An Analysis on the Forming Load of AA 2024 Aluminium Alloy in Combined and Sequence Operation Process

Abstract:

This paper is concerned with the analysis of the forming load characteristics of a forward-backward can extrusion in both combined and sequence operation. A commercially available finite element program, which is coded in the rigid-plastic finite element method, has been employed to investigate the forming load characteristics. AA 2024 aluminum alloy is selected as a model material. The analysis in the present study is extended to the selection of press frame capacity for producing efficiently final product at low cost. The possible extrusion processes to shape a forward-backward can component with different outer diameters are categorized to estimate quantitatively the force requirement for forming forward-backward can part, forming energy, and maximum pressure exerted on the die-material interfaces, respectively.
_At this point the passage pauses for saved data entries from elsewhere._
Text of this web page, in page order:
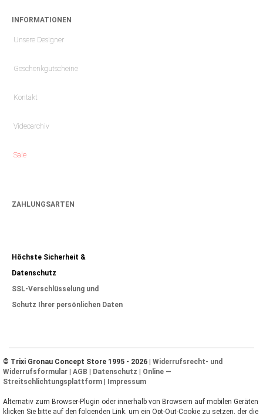
INFORMATIONEN
Unsere Designer
Geschenkgutscheine
Kontakt
Videoarchiv
Sale
ZAHLUNGSARTEN
Höchste Sicherheit &
Datenschutz
SSL-Verschlüsselung und
Schutz Ihrer persönlichen Daten
© Trixi Gronau Concept Store 1995 - 2026 | Widerrufsrecht- und
Widerrufsformular | AGB | Datenschutz | Online —
Streitschlichtungsplattform | Impressum
Alternativ zum Browser-Plugin oder innerhalb von Browsern auf mobilen Geräten
klicken Sie bitte auf den folgenden Link, um ein Opt-Out-Cookie zu setzen, der die

The categorized processes are composed of combined and/or some basic extrusion processes such as sequence operation. Based on the simulation results about forming load characteristics, the frame capacity of a mechanical press of crank-drive type suitable for a selected process could be determined along with securing the load capacity and with considering productivity. In addition, it is suggested that different load capacities be selected for different dimensions of a part such as wall thickness in forward direction and etc. It is concluded quantitatively from the simulation results that the combined operation is superior to sequence operation in terms of relatively low forming load and thus it leads to low cost for forming equipments. However, it is also known from the simulation results that the precise control of dimensional accuracy is not so easy in combined operation. The results in this paper could be a good reference for analysis of forming process for complex parts and selection of proper frame capacity of a mechanical press to achieve low production cost and thus high productivity.